Records from a data source
=== Begin Enclosure ===

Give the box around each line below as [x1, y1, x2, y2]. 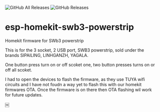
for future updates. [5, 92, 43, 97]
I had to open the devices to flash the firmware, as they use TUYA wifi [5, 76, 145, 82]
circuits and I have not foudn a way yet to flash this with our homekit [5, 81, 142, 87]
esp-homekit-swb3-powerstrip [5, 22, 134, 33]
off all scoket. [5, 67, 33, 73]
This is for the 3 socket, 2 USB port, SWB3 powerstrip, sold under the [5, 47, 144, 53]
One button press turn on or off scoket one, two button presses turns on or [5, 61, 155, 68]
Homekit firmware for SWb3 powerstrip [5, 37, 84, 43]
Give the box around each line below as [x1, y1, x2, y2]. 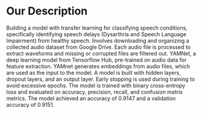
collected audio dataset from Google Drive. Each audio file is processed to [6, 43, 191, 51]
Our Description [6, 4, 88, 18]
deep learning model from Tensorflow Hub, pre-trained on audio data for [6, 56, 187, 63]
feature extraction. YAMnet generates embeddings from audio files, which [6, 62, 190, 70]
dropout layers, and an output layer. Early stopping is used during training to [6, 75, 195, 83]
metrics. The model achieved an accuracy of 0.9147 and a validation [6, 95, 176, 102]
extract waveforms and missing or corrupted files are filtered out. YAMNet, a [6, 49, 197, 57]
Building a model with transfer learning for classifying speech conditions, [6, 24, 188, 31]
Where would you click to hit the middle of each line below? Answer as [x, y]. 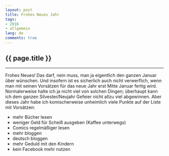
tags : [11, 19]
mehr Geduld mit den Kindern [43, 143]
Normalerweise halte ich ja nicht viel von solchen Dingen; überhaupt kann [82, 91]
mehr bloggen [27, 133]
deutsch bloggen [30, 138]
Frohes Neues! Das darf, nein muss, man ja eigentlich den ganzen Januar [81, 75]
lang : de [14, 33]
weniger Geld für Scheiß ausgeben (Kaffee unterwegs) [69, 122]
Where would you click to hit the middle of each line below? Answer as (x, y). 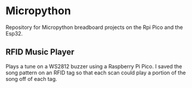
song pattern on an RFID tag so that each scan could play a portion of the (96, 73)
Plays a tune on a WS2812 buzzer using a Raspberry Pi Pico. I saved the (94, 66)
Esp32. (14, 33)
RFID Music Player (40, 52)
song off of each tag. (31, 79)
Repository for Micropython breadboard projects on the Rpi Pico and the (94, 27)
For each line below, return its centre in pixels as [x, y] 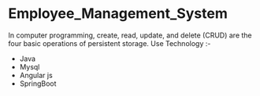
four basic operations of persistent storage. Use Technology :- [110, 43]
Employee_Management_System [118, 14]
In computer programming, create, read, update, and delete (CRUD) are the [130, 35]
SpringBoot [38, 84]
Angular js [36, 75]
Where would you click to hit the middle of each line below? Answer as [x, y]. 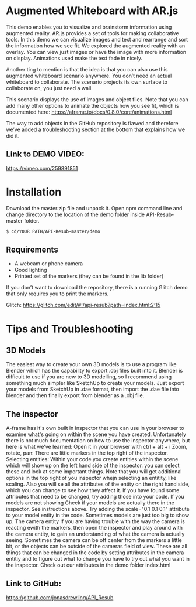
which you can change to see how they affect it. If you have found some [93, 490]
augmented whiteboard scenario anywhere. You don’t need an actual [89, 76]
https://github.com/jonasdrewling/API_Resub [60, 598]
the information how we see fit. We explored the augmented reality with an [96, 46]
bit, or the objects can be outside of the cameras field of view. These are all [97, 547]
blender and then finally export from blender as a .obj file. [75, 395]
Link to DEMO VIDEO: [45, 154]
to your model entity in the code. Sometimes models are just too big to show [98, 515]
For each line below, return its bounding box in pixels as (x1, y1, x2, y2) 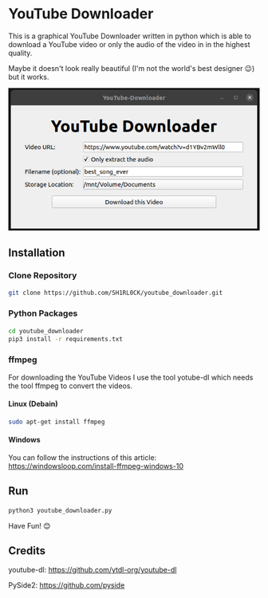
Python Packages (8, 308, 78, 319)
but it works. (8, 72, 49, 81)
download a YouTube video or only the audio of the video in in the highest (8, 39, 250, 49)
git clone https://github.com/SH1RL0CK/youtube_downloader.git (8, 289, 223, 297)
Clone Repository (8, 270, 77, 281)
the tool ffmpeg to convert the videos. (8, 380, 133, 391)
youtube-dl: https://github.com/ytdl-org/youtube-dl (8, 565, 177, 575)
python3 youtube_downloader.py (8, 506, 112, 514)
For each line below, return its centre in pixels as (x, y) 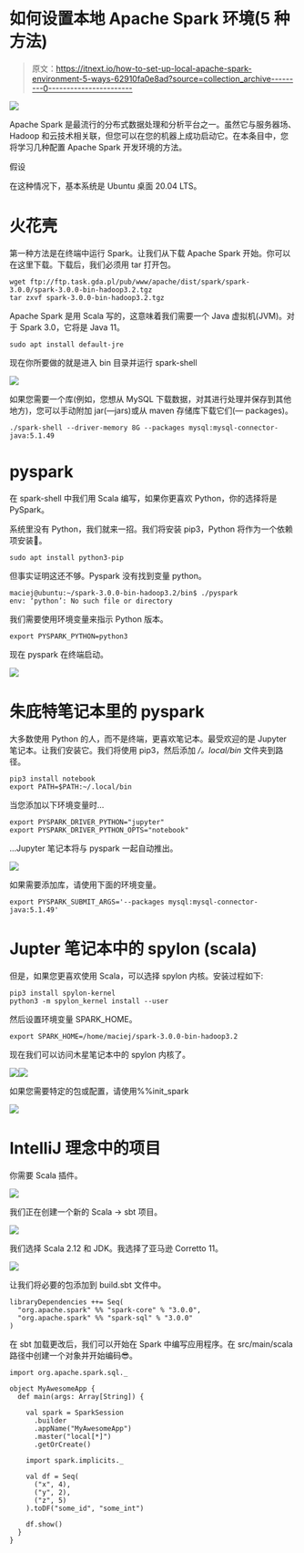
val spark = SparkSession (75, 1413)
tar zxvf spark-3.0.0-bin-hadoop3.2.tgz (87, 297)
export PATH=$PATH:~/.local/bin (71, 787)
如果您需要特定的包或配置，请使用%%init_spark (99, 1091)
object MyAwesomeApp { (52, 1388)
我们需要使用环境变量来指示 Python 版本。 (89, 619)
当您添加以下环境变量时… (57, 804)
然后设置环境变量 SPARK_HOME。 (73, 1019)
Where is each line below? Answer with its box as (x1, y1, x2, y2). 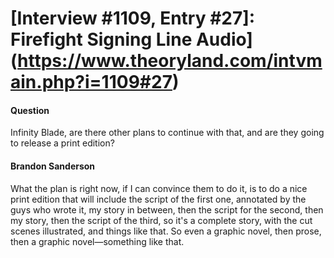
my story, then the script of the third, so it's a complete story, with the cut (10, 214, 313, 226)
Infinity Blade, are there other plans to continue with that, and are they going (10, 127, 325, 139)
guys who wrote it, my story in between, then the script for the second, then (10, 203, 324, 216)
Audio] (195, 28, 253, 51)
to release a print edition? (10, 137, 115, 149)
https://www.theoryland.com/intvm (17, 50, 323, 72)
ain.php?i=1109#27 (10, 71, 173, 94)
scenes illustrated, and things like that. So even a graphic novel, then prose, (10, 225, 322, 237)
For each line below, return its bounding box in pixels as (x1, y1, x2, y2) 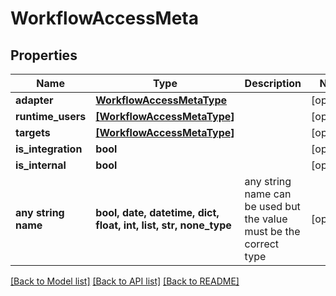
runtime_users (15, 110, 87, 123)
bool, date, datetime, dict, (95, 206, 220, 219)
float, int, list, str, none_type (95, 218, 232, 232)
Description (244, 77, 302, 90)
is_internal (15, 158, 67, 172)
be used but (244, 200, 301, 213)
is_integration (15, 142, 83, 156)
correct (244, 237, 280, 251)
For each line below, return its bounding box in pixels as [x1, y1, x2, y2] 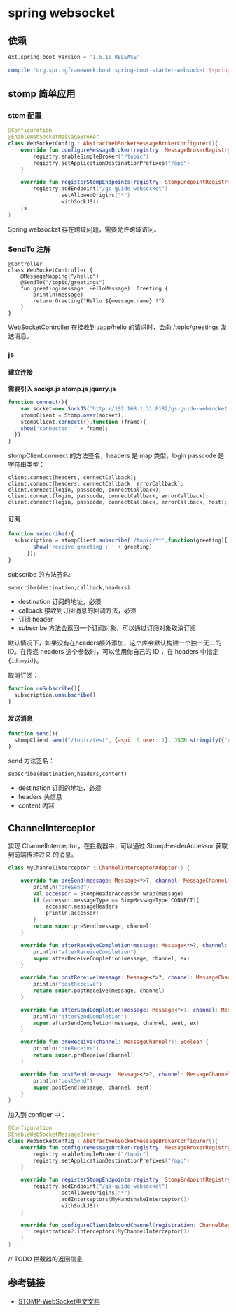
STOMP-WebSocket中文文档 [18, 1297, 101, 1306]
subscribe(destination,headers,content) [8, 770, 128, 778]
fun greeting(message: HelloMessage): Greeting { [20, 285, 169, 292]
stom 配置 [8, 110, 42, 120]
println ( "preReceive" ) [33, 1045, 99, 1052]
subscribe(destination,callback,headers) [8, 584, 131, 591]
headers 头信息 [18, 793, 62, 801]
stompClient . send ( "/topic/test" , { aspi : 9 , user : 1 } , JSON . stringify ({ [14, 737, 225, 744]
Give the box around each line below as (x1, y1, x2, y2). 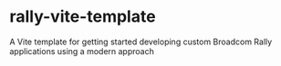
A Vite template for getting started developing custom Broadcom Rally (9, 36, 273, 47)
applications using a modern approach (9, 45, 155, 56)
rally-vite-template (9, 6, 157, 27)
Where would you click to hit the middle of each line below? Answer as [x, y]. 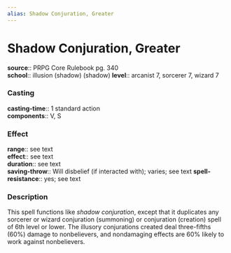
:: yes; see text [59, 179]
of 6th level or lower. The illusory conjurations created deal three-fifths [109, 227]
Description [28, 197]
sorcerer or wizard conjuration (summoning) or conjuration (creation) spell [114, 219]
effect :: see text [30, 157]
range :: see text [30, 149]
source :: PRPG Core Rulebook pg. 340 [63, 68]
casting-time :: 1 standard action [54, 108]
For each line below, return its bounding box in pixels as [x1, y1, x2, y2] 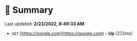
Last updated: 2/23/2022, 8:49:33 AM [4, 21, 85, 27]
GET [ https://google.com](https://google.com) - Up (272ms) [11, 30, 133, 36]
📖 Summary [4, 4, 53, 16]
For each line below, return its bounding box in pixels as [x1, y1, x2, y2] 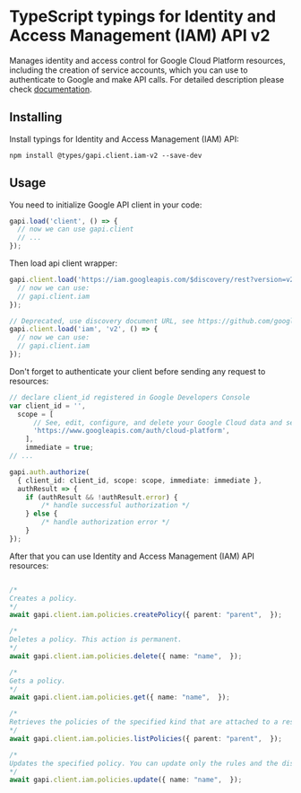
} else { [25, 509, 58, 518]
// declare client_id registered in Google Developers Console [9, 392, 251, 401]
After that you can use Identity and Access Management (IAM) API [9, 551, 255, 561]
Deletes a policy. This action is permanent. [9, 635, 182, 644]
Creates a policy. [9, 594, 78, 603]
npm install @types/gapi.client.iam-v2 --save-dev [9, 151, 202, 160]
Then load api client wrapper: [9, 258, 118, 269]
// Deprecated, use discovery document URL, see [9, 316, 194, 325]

=== End Enclosure ===

WHAT TO WORK ON -> Take every line from the records above that has the word "template" and copy it.

ANSWER SECTION ->
A Vite template for getting started developing custom Broadcom Rally (9, 36, 273, 47)
rally-vite-template (9, 6, 157, 27)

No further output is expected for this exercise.